(Beginning of THE DATA)

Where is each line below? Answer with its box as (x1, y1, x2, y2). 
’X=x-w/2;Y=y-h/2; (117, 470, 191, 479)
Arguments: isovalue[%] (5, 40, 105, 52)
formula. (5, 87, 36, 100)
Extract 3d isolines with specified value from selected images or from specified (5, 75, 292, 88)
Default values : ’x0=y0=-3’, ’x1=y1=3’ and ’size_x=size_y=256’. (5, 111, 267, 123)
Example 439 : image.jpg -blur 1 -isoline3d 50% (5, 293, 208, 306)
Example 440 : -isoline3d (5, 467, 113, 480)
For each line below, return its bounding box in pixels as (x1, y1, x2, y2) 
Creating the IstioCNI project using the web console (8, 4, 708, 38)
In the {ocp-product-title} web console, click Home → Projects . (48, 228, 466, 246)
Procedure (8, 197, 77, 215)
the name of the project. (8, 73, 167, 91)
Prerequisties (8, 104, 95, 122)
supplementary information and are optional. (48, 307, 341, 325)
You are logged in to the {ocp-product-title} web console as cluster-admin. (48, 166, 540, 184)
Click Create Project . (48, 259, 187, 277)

(End of THE DATA)
(Beginning of THE DATA)

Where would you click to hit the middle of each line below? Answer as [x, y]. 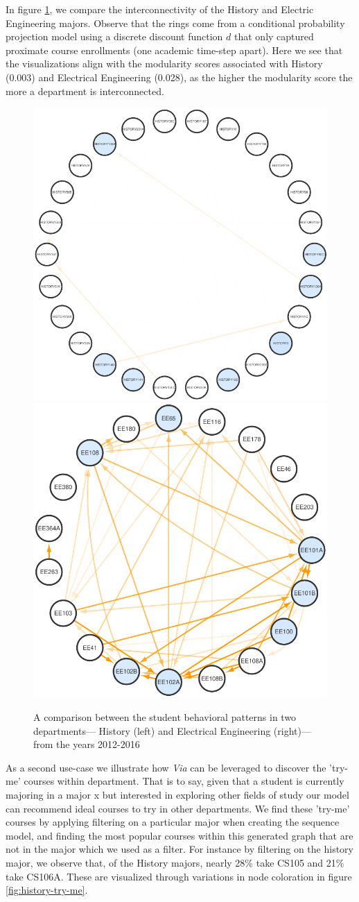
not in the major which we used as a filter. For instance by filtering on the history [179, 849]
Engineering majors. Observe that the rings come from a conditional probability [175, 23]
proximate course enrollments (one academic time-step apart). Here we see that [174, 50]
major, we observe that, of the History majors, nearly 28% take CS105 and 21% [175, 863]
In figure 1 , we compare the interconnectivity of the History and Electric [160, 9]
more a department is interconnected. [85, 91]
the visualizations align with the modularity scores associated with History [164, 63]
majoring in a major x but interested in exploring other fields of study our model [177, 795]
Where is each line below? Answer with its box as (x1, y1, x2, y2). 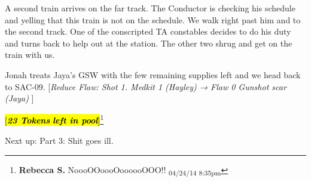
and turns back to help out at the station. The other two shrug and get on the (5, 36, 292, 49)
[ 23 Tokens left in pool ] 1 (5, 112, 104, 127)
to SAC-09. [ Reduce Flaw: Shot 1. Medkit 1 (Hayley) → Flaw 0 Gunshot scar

(End of THE DATA)

**ABOUT THIS EXERCISE**
Precisely those lines above that run from the line with "more a department is interconnected. [85, 91]" up to and including the line with "to SAC-09. [ Reduce" are to be set down, with the pictures omitted.

**THE COMPLETED TASK**
more a department is interconnected. [85, 91]
the visualizations align with the modularity scores associated with History [164, 63]
majoring in a major x but interested in exploring other fields of study our model [177, 795]
Where is each line below? Answer with its box as (x1, y1, x2, y2). 
and turns back to help out at the station. The other two shrug and get on the (5, 36, 292, 49)
[ 23 Tokens left in pool ] 1 (5, 112, 104, 127)
to SAC-09. [ Reduce Flaw: Shot 1. Medkit 1 (Hayley) → Flaw 0 Gunshot scar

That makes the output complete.